Most ray tracer tutorials go straight for C++ or even Python. I wanted to understand what was actually happening at the memory level — no classes, no smart pointers, no hidden constructors. Just structs, function pointers, and raw math.
The decision wasn't about masochism. It was about precision. When I read code in a high-level language, I'm always one abstraction removed from the actual computation. C strips that away. Every allocation is explicit. Every pointer is mine to manage. If something breaks, the blame is local.
The Geometry Problem
Writing a ray tracer forces you to think geometrically at every step. When you trace a ray and compute an intersection, there's no abstraction hiding the dot products and vector normalization. You feel every calculation. It's uncomfortable at first, then clarifying.

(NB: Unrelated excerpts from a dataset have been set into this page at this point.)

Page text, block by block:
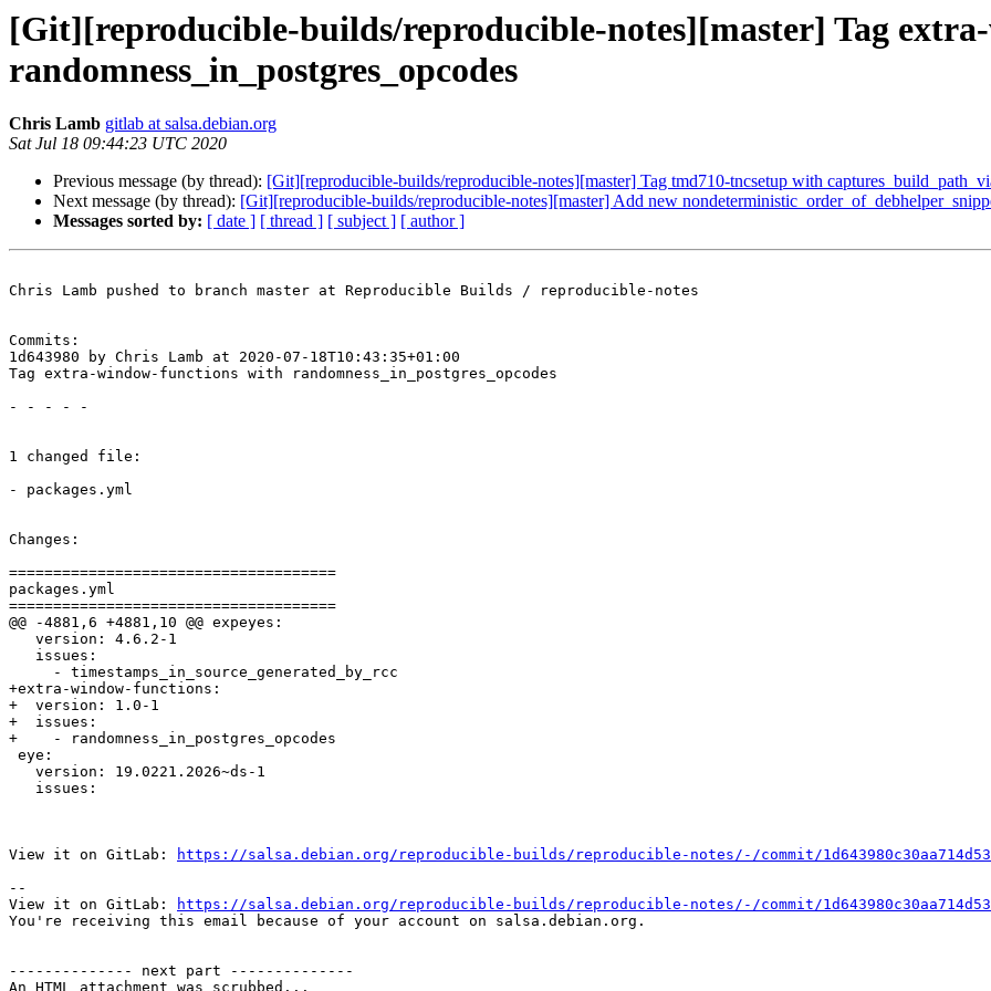
[Git][reproducible-builds/reproducible-notes][master] Tag
randomness_in_postgres_opcodes
Chris Lamb gitlab at salsa.debian.org
Sat Jul 18 09:44:23 UTC 2020
Previous message (by thread): [Git][reproducible-builds/reproducible-notes][master] Tag tmd710-tncsetup with
Next message (by thread): [Git][reproducible-builds/reproducible-notes][master] Add new
Messages sorted by: [ date ] [ thread ] [ subject ] [ author ]
Chris Lamb pushed to branch master at Reproducible Builds / reproducible-notes
Commits:
1d643980 by Chris Lamb at 2020-07-18T10:43:35+01:00
Tag extra-window-functions with randomness_in_postgres_opcodes
- - - - -
1 changed file:
- packages.yml
Changes:
=====================================
packages.yml
=====================================
@@ -4881,6 +4881,10 @@ expeyes:
   version: 4.6.2-1
   issues:
     - timestamps_in_source_generated_by_rcc
+extra-window-functions:
+  version: 1.0-1
+  issues:
+    - randomness_in_postgres_opcodes
eye:
   version: 19.0221.2026~ds-1
   issues:
View it on GitLab:
https://salsa.debian.org/reproducible-builds/reproducible-notes/-/commit/
--
View it on GitLab:
https://salsa.debian.org/reproducible-builds/reproducible-notes/-/commit/
You're receiving this email because of your account on salsa.debian.org.
-------------- next part --------------
An HTML attachment was scrubbed...
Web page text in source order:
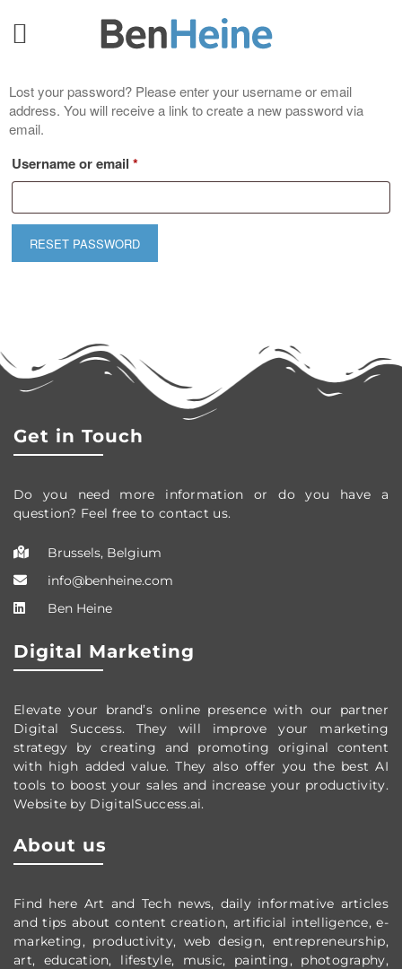
Lost your password? Please enter your username or email
address. You will receive a link to create a new password via
email.
Username or email *
RESET PASSWORD
Get in Touch
Do you need more information or do you have a
question? Feel free to contact us.
Brussels, Belgium
info@benheine.com
Ben Heine
Digital Marketing
Elevate your brand’s online presence with our partner
Digital Success. They will improve your marketing
strategy by creating and promoting original content
with high added value. They also offer you the best AI
tools to boost your sales and increase your productivity.
Website by DigitalSuccess.ai.
About us
Find here Art and Tech news, daily informative articles
and tips about content creation, artificial intelligence, e-
marketing, productivity, web design, entrepreneurship,
art, education, lifestyle, music, painting, photography,
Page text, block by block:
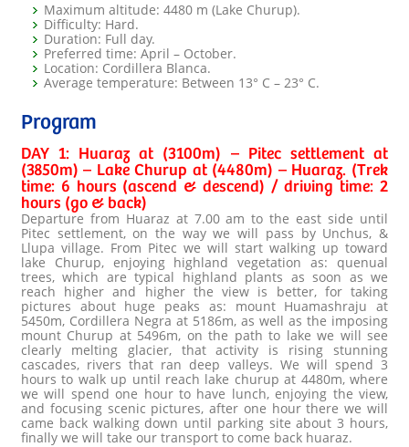
Maximum altitude: 4480 m (Lake Churup).
Difficulty: Hard.
Duration: Full day.
Preferred time: April – October.
Location: Cordillera Blanca.
Average temperature: Between 13° C – 23° C.
Program
DAY 1: Huaraz at (3100m) – Pitec settlement at
(3850m) – Lake Churup at (4480m) – Huaraz. (Trek
time: 6 hours (ascend & descend) / driving time: 2
hours (go & back)
Departure from Huaraz at 7.00 am to the east side until
Pitec settlement, on the way we will pass by Unchus, &
Llupa village. From Pitec we will start walking up toward
lake Churup, enjoying highland vegetation as: quenual
trees, which are typical highland plants as soon as we
reach higher and higher the view is better, for taking
pictures about huge peaks as: mount Huamashraju at
5450m, Cordillera Negra at 5186m, as well as the imposing
mount Churup at 5496m, on the path to lake we will see
clearly melting glacier, that activity is rising stunning
cascades, rivers that ran deep valleys. We will spend 3
hours to walk up until reach lake churup at 4480m, where
we will spend one hour to have lunch, enjoying the view,
and focusing scenic pictures, after one hour there we will
came back walking down until parking site about 3 hours,
finally we will take our transport to come back huaraz.
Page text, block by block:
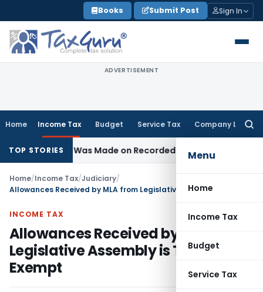
to
content
Books Submit Post Sign In
ADVERTISEMENT
Home Income Tax Budget Service Tax Company Law
Menu
Home
Income Tax
Budget
Service Tax
TOP STORIES
Was Made on Recorded Reason for Reopening
Home/Income Tax/Judiciary/
INCOME TAX
Allowances Received by MLA from
Legislative Assembly is Tax
Exempt
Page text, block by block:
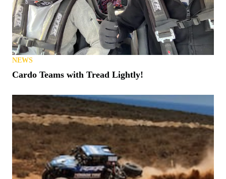
NEWS
Cardo Teams with Tread Lightly!
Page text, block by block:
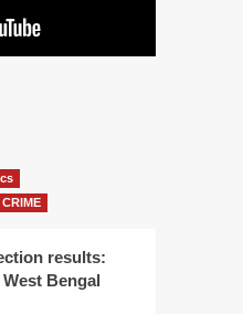
results:
Bengal
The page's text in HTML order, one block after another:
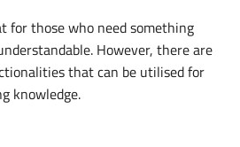
for those who need something
However, there are
that can be utilised for
knowledge.
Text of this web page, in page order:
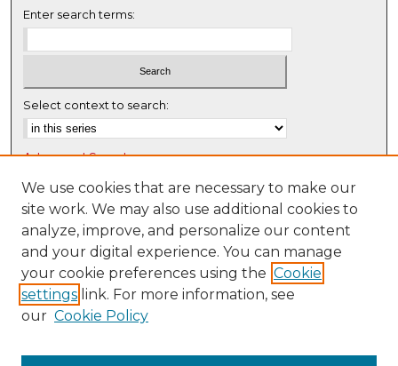
c
o
n
s
Enter search terms:
Select context to search:
Advanced Search
Notify me via email or RSS
Browse
Collections
Disciplines
Authors
Author FAQ
We use cookies that are necessary to make our
site work. We may also use additional cookies to
analyze, improve, and personalize our content
and your digital experience. You can manage
your cookie preferences using the Cookie
settings link. For more information, see
our Cookie Policy
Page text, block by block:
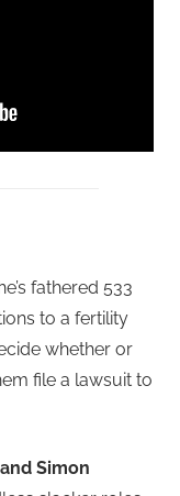
fathered 533
to a fertility
whether or
file a lawsuit to
Simon
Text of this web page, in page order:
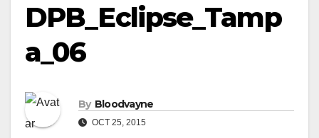
DPB_Eclipse_Tamp
a_06
By Bloodvayne
OCT 25, 2015
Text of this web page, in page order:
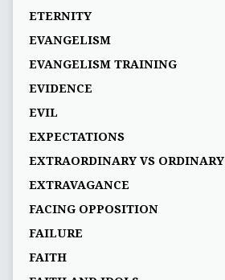
ETERNITY
EVANGELISM
EVANGELISM TRAINING
EVIDENCE
EVIL
EXPECTATIONS
EXTRAORDINARY VS ORDINARY
EXTRAVAGANCE
FACING OPPOSITION
FAILURE
FAITH

A ray is just an origin point and a direction vector. An intersection test for a sphere is just solving a quadratic equation. When you write it yourself — no glm::vec3, no Ray::intersect() — you remember it. The formula becomes yours.
typedef struct { float x, y, z; } Vec3;
float dot(Vec3 a, Vec3 b) {
return a.x*b.x + a.y*b.y + a.z*b.z;
}
int ray_sphere(Vec3 ro, Vec3 rd, Vec3 center, float r, float *t) {
Vec3 oc = { ro.x-center.x, ro.y-center.y, ro.z-center.z };
float a = dot(rd, rd);
float b = 2.0f * dot(oc, rd);
float c = dot(oc, oc) - r*r;
float disc = b*b - 4*a*c;
if (disc < 0) return 0;
*t = (-b - sqrtf(disc)) / (2.0f * a);
return 1;
}The BVH Problem
The biggest lesson so far: the BVH (Bounding Volume Hierarchy) is where naive implementations die. Without it, your scene complexity is O(n) per ray. With it, it drops to O(log n). The difference between a 10-second render and a 100ms one is almost entirely this data structure.

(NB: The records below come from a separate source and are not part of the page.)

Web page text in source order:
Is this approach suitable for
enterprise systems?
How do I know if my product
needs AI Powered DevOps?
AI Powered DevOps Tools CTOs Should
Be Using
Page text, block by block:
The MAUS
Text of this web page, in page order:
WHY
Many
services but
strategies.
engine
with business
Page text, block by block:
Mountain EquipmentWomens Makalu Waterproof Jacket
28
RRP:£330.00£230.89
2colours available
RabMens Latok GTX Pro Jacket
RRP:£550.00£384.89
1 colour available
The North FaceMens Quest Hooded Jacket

Building it without a library means building the AABB intersection test by hand, the recursive tree split, and tuning the surface-area heuristic. It's tedious. It's also the only way I've ever truly understood a BVH. Reading about it and implementing it are entirely different experiences.
What I'd Tell Myself Before Starting
Start with spheres and a fixed camera. Get a pixel on screen. Don't think about BVH, materials, or lights until you can see a grey circle on a black background and know exactly why it's there. The rest follows naturally.
Also: floating point is your enemy and your only tool. Get comfortable with it early.